In silence, breathing heavily, stumbling against the furniture,
they moved about the room. Susanna was carried away by the
struggle. She flushed, closed her eyes, and forgetting herself,
once even pressed her face against the face of the lieutenant,
so that there was a sweetish taste left on his lips. At last he
caught hold of her clenched hand. . . . Forcing it open, and not
finding the papers in it, he let go the Jewess. With flushed
faces and dishevelled hair, they looked at one another,
breathing hard. The spiteful, catlike expression on the Jewess's
face was gradually replaced by a good-natured smile. She burst
out laughing, and turning on one foot, went towards the room
where lunch was ready. The lieutenant moved slowly after her.
She sat down to the table, and, still flushed and breathing
hard, tossed off half a glass of port.
"Listen" -- the lieutenant broke the silence -- "I hope you are
joking?"
"Not a bit of it," she answered, thrusting a piece of bread into
her mouth.
"H'm! . . . How do you wish me to take all this?"
"As you choose. Sit down and have lunch!"

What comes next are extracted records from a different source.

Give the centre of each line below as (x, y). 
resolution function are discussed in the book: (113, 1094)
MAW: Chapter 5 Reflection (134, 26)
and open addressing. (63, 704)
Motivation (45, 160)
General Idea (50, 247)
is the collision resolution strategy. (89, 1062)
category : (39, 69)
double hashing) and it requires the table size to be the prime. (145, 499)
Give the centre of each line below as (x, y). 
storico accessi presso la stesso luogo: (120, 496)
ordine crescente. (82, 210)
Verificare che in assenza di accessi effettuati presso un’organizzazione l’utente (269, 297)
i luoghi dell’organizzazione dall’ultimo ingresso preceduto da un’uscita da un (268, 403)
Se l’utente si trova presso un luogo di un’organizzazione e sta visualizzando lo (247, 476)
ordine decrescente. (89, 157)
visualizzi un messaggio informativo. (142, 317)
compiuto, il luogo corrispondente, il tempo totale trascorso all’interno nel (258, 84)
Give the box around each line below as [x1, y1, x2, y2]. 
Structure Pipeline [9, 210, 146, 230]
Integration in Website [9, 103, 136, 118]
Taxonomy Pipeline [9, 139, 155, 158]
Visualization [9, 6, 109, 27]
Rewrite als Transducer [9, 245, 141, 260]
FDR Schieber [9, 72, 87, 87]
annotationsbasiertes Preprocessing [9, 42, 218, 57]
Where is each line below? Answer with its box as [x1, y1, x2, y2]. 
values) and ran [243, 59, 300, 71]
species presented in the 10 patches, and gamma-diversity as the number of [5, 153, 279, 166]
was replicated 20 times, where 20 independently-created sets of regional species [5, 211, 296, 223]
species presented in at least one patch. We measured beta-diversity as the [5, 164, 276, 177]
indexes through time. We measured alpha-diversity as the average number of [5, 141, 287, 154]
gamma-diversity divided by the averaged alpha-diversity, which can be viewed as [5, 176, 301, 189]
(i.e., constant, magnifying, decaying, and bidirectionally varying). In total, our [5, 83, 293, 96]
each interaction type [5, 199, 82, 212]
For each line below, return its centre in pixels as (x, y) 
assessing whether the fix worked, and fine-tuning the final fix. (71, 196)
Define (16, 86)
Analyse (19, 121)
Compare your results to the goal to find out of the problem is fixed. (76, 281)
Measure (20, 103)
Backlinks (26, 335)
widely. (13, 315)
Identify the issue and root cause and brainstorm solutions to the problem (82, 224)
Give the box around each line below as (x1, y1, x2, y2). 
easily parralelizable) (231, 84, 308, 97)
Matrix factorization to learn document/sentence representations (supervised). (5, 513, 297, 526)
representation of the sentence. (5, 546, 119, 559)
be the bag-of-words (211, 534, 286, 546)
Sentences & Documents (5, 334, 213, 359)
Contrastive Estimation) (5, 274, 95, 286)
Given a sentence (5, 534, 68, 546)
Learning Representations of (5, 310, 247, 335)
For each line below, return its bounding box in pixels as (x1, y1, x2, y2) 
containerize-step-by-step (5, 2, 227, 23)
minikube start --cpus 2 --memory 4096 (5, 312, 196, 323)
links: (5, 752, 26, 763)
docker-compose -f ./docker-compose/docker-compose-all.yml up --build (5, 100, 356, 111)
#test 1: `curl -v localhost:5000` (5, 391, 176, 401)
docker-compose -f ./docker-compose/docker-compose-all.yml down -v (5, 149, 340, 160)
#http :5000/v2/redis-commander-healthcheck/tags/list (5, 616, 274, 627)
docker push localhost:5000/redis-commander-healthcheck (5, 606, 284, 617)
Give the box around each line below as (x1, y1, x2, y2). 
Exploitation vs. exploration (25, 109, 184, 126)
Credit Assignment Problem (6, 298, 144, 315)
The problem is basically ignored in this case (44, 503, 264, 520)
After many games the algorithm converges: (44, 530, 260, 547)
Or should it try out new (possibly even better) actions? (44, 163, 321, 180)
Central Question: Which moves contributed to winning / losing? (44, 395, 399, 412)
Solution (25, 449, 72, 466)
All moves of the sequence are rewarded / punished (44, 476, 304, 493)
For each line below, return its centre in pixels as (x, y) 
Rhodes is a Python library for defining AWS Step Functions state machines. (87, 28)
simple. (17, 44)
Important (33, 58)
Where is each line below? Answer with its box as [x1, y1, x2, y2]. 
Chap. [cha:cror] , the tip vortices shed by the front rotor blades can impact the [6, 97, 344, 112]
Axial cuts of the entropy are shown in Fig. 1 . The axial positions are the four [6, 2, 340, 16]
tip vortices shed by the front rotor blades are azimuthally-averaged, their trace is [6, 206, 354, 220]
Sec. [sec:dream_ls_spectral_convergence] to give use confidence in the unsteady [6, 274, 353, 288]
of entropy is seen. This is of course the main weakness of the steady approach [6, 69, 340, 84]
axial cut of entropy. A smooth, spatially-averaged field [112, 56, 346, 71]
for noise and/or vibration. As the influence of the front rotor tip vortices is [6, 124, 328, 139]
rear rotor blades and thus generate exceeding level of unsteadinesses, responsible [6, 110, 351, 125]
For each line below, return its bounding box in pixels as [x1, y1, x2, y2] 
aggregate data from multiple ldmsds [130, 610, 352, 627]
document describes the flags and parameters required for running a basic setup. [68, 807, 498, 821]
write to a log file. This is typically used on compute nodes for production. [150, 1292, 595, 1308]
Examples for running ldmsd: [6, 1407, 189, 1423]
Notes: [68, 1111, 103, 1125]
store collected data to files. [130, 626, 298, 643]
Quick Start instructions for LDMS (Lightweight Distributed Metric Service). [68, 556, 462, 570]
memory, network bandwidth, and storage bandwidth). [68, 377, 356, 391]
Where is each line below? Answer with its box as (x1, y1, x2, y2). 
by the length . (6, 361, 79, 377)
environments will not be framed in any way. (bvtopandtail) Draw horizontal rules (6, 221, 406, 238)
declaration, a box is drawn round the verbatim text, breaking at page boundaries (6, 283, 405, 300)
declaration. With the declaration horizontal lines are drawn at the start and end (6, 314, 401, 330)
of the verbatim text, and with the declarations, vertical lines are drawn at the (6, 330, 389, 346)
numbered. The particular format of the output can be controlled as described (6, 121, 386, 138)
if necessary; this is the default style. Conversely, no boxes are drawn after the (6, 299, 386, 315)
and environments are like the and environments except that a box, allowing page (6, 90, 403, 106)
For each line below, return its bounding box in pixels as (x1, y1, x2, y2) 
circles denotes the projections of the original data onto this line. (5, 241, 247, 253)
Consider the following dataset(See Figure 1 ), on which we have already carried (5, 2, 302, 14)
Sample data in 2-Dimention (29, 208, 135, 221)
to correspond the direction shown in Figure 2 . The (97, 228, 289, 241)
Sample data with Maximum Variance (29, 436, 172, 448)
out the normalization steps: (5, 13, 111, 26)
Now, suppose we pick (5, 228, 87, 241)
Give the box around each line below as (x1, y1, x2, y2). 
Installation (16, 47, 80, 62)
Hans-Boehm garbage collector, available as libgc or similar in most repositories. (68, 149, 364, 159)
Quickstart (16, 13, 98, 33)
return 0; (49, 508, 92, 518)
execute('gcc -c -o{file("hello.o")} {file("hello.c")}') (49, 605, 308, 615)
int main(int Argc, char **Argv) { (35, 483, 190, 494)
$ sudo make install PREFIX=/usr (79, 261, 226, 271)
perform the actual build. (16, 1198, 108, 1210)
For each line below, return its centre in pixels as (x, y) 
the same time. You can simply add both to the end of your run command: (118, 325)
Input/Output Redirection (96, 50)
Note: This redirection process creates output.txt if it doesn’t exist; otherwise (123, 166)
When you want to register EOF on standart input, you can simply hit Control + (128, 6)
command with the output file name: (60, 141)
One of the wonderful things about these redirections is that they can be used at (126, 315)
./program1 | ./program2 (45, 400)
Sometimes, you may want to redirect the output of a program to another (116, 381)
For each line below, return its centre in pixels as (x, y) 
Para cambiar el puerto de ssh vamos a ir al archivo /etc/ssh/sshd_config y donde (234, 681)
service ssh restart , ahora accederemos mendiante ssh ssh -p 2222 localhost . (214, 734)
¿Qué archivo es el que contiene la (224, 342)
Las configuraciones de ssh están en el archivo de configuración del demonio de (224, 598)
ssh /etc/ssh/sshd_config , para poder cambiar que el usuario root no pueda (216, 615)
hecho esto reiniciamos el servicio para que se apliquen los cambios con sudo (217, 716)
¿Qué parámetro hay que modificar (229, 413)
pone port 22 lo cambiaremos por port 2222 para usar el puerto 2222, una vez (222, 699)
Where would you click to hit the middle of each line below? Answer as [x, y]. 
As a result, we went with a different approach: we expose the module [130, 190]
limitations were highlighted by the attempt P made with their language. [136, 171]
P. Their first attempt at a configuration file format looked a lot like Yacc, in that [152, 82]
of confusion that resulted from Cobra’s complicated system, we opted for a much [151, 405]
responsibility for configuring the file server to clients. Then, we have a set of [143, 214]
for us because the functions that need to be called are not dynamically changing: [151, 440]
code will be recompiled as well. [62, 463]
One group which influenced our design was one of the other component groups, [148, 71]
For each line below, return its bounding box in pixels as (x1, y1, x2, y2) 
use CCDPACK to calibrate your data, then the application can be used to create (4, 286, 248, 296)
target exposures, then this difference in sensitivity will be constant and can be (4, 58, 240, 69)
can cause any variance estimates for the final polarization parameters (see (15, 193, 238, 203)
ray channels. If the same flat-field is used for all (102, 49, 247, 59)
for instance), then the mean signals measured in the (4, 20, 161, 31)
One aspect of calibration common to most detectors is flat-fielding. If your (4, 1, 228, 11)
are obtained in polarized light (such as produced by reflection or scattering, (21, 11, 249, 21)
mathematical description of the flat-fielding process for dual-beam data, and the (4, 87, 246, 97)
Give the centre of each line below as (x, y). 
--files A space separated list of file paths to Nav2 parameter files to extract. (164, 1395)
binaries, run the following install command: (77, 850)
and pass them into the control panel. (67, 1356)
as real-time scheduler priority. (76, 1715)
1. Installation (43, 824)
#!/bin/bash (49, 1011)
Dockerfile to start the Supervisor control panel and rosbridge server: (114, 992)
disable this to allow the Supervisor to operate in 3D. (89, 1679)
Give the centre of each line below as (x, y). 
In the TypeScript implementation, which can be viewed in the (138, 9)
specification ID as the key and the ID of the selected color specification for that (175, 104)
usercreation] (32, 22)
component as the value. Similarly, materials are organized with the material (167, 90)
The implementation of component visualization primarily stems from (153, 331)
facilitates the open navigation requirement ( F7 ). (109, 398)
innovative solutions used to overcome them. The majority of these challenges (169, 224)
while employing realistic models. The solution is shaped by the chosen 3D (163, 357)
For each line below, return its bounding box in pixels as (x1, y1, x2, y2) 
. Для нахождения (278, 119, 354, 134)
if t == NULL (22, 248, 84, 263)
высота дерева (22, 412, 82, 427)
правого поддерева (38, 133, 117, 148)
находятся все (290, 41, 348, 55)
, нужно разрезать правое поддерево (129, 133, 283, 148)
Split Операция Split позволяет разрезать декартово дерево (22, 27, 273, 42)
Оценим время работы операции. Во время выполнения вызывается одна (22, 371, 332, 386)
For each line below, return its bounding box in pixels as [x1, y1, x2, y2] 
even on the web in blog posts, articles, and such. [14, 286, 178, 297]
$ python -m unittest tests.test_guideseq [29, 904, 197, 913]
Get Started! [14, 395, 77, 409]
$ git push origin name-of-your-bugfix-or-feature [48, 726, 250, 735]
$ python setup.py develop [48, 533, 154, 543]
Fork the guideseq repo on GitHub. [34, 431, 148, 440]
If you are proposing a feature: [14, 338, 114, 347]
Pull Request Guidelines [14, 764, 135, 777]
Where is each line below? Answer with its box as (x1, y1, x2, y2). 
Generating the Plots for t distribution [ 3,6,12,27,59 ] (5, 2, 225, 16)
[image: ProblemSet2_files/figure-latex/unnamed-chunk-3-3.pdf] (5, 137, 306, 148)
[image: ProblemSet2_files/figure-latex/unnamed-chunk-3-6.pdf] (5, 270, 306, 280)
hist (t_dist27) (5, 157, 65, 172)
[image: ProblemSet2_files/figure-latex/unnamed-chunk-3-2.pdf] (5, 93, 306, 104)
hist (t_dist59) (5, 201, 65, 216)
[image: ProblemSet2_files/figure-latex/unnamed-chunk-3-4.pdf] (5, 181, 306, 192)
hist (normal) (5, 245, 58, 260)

"But . . . it's dishonest!"
"Perhaps. But don't trouble to give me a sermon; I have my own
way of looking at things."
"Won't you give them back?"
"Of course not! If you were a poor unfortunate man, with nothing
to eat, then it would be a different matter. But -- he wants to
get married!"
"It's not my money, you know; it's my cousin's!"
"And what does your cousin want with money? To get fashionable
clothes for his wife? But I really don't care whether your
belle-sur has dresses or not."
The lieutenant had ceased to remember that he was in a strange
house with an unknown lady, and did not trouble himself with
decorum. He strode up and down the room, scowled and nervously
fingered his waistcoat. The fact that the Jewess had lowered
herself in his eyes by her dishonest action, made him feel
bolder and more free-and-easy.
"The devil knows what to make of it!" he muttered. "Listen. I
shan't go away from here until I get the IOUs!"
"Ah, so much the better," laughed Susanna. "If you stay here for
good, it will make it livelier for me."
Excited by the struggle, the lieutenant looked at Susanna's
laughing, insolent face, at her munching mouth, at her heaving
bosom, and grew bolder and more audacious. Instead of thinking
about the IOU he began for some reason recalling with a sort of
relish his cousin's stories of the Jewess's romantic adventures,
of her free way of life, and these reminiscences only provoked
him to greater audacity. Impulsively he sat down beside the
Jewess and thinking no more of the IOUs began to eat. . . .
"Will you have vodka or wine?" Susanna asked with a laugh. "So
you will stay till you get the IOUs? Poor fellow! How many days
and nights you will have to spend with me, waiting for those
IOUs! Won't your fiance have something to say about it?"